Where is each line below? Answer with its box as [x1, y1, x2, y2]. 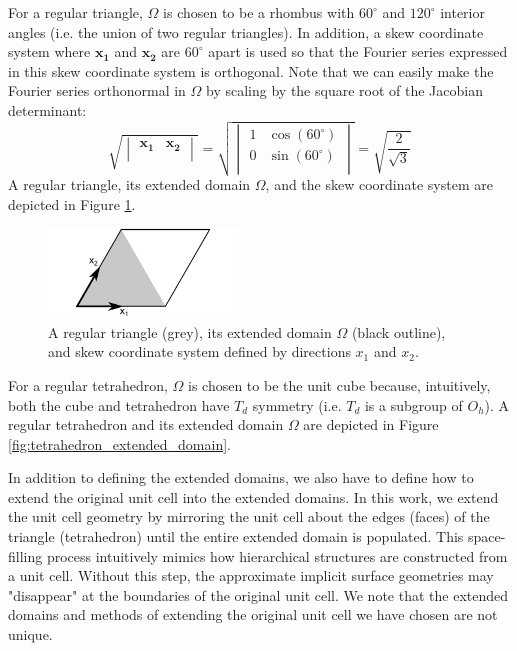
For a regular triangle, [8, 2, 143, 22]
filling [8, 545, 43, 566]
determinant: [8, 99, 87, 120]
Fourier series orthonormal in [8, 80, 186, 101]
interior [440, 2, 485, 22]
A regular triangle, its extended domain [8, 174, 251, 195]
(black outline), [351, 321, 446, 342]
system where [8, 41, 91, 62]
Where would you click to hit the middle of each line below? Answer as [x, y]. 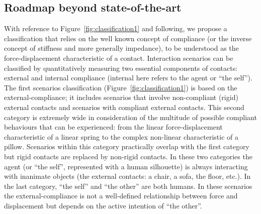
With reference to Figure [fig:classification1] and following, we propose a [116, 28]
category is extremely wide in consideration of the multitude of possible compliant [130, 117]
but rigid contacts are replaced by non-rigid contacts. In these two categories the [128, 156]
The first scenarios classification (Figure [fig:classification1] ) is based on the [121, 87]
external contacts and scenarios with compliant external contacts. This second [124, 107]
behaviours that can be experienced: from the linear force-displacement [113, 127]
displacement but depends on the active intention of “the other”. [103, 205]
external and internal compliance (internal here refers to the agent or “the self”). [128, 78]
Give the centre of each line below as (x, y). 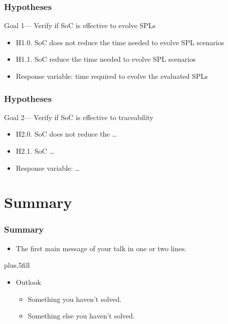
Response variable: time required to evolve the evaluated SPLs (112, 76)
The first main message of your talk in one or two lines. (101, 248)
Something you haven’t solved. (75, 299)
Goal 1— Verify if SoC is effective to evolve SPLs (80, 25)
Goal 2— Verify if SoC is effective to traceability (79, 117)
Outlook (28, 282)
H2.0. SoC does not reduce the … (66, 134)
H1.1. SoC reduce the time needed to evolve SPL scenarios (106, 59)
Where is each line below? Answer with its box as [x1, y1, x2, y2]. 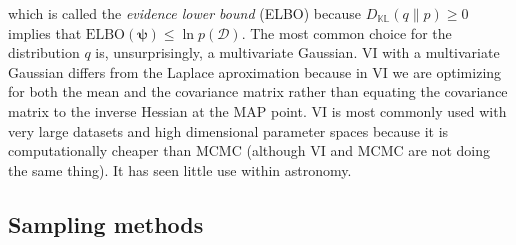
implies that [8, 22, 82, 43]
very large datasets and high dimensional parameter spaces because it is [8, 120, 449, 141]
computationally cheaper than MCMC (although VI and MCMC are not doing [8, 140, 490, 161]
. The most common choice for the [241, 22, 452, 43]
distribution [8, 42, 80, 63]
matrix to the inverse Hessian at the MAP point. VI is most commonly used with [8, 100, 507, 121]
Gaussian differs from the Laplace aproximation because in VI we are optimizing [8, 61, 502, 82]
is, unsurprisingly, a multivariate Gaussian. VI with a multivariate [95, 42, 500, 63]

**Task item**
Output only the lines running from the line with "The first scenarios" through the last line of the entries above, inclusive, with pictures excluded.

**Task response**
The first scenarios classification (Figure [fig:classification1] ) is based on the [121, 87]
external contacts and scenarios with compliant external contacts. This second [124, 107]
behaviours that can be experienced: from the linear force-displacement [113, 127]
displacement but depends on the active intention of “the other”. [103, 205]
external and internal compliance (internal here refers to the agent or “the self”). [128, 78]
Give the centre of each line below as (x, y). 
Response variable: time required to evolve the evaluated SPLs (112, 76)
The first main message of your talk in one or two lines. (101, 248)
Something you haven’t solved. (75, 299)
Goal 1— Verify if SoC is effective to evolve SPLs (80, 25)
Goal 2— Verify if SoC is effective to traceability (79, 117)
Outlook (28, 282)
H2.0. SoC does not reduce the … (66, 134)
H1.1. SoC reduce the time needed to evolve SPL scenarios (106, 59)
Where is each line below? Answer with its box as [x1, y1, x2, y2]. 
implies that [8, 22, 82, 43]
very large datasets and high dimensional parameter spaces because it is [8, 120, 449, 141]
computationally cheaper than MCMC (although VI and MCMC are not doing [8, 140, 490, 161]
. The most common choice for the [241, 22, 452, 43]
distribution [8, 42, 80, 63]
matrix to the inverse Hessian at the MAP point. VI is most commonly used with [8, 100, 507, 121]
Gaussian differs from the Laplace aproximation because in VI we are optimizing [8, 61, 502, 82]
is, unsurprisingly, a multivariate Gaussian. VI with a multivariate [95, 42, 500, 63]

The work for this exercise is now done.